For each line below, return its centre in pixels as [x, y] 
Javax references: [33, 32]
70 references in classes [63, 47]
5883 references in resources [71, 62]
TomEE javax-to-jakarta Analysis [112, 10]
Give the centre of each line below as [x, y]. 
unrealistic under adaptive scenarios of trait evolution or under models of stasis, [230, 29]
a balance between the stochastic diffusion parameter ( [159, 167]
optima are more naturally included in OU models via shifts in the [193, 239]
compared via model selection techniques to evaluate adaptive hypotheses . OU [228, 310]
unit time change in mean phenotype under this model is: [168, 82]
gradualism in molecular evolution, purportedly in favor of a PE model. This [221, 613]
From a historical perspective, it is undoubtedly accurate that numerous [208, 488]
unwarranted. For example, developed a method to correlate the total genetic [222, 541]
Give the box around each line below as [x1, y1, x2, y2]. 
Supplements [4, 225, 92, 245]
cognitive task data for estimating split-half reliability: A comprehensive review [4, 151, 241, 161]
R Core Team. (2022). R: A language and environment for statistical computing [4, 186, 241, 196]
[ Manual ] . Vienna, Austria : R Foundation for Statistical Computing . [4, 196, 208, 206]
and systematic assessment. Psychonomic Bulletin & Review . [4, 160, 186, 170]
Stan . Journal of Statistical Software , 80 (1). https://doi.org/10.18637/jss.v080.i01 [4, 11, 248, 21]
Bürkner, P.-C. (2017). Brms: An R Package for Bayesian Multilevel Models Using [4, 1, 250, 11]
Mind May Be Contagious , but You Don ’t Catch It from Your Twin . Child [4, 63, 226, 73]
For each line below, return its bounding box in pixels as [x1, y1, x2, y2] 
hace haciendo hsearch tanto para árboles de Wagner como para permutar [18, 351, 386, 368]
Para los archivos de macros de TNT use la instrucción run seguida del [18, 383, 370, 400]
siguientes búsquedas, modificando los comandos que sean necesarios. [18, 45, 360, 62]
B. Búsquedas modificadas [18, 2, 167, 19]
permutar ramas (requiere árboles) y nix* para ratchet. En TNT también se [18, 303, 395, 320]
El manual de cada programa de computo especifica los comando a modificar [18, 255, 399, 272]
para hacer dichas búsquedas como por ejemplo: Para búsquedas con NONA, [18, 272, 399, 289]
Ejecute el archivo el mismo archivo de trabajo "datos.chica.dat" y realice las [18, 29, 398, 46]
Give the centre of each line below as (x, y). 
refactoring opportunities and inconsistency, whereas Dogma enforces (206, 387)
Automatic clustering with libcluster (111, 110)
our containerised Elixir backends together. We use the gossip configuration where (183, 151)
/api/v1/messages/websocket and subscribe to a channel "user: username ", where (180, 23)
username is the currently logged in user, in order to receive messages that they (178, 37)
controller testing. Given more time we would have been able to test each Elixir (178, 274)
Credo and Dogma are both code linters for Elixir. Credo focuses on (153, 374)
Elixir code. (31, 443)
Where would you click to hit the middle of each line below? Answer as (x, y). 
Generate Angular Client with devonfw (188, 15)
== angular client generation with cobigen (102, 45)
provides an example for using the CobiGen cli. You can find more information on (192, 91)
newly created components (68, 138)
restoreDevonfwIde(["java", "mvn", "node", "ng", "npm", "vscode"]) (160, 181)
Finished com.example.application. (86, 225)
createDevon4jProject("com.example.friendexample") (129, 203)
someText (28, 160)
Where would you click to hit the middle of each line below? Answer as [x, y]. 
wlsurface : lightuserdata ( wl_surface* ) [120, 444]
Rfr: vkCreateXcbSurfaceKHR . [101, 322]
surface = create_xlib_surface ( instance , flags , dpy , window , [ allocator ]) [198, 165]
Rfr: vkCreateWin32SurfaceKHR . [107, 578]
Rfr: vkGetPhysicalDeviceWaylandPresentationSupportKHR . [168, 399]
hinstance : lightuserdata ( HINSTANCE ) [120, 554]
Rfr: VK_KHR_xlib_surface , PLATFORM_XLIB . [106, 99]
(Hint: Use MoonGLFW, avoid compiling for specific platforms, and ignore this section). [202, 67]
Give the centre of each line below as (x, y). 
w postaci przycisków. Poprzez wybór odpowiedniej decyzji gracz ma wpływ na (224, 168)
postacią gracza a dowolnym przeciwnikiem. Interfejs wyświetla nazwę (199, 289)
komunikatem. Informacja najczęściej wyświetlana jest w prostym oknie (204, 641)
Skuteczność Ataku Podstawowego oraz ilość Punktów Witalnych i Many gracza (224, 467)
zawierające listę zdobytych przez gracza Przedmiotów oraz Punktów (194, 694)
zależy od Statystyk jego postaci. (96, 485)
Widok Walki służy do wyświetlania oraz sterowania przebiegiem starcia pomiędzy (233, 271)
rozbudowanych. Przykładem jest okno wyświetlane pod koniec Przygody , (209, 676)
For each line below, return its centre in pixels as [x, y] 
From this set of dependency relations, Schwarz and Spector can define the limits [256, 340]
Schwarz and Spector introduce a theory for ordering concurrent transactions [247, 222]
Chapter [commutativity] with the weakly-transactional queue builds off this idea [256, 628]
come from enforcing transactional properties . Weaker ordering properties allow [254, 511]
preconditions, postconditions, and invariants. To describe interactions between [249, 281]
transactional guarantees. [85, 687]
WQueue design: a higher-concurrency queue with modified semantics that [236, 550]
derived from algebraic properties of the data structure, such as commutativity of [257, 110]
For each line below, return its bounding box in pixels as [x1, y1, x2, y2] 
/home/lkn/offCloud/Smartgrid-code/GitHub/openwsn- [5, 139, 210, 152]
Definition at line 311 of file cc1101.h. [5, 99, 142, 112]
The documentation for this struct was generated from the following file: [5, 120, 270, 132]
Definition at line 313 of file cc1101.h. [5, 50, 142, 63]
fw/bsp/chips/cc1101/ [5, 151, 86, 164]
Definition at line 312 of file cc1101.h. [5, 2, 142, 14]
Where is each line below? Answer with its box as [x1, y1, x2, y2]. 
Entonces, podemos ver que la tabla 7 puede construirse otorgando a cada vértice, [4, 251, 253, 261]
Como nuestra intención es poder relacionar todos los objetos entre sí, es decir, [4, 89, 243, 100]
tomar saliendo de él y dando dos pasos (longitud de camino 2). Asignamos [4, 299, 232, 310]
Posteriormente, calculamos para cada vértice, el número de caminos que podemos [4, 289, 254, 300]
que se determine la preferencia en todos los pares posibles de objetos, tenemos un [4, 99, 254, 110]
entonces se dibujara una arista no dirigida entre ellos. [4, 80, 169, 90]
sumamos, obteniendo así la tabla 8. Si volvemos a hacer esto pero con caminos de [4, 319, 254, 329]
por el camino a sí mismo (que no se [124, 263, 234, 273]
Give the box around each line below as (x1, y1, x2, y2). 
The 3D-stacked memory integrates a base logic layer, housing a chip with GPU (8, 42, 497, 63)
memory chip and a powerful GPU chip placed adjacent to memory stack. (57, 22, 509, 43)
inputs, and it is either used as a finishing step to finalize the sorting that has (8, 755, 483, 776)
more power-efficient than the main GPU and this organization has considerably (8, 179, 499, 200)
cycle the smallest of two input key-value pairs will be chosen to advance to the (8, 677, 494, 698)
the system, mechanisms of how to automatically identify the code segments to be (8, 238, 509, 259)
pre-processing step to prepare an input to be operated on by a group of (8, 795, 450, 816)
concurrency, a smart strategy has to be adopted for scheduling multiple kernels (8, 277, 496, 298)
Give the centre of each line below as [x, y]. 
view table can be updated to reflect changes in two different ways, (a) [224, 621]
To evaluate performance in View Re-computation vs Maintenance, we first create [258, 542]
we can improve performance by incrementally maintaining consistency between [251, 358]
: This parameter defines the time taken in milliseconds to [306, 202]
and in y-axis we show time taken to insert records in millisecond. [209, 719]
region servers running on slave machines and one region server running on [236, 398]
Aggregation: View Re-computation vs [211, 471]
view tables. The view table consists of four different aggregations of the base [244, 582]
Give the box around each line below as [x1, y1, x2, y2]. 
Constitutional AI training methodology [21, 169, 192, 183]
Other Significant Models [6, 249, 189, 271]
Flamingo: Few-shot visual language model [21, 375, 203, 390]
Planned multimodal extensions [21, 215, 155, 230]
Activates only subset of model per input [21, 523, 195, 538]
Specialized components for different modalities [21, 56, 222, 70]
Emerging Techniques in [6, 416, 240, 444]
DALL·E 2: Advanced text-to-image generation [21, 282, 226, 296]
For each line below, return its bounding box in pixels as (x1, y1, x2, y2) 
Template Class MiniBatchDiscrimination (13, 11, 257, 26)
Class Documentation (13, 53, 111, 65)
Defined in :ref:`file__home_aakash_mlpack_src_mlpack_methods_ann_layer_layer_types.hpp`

◆ **Work task**
Lines to set down from above: the line with "more power-efficient than", the line with "To evaluate performance", and every line between, each exactly as written.

◆ **The completed task**
more power-efficient than the main GPU and this organization has considerably (8, 179, 499, 200)
cycle the smallest of two input key-value pairs will be chosen to advance to the (8, 677, 494, 698)
the system, mechanisms of how to automatically identify the code segments to be (8, 238, 509, 259)
pre-processing step to prepare an input to be operated on by a group of (8, 795, 450, 816)
concurrency, a smart strategy has to be adopted for scheduling multiple kernels (8, 277, 496, 298)
Give the centre of each line below as [x, y]. 
view table can be updated to reflect changes in two different ways, (a) [224, 621]
To evaluate performance in View Re-computation vs Maintenance, we first create [258, 542]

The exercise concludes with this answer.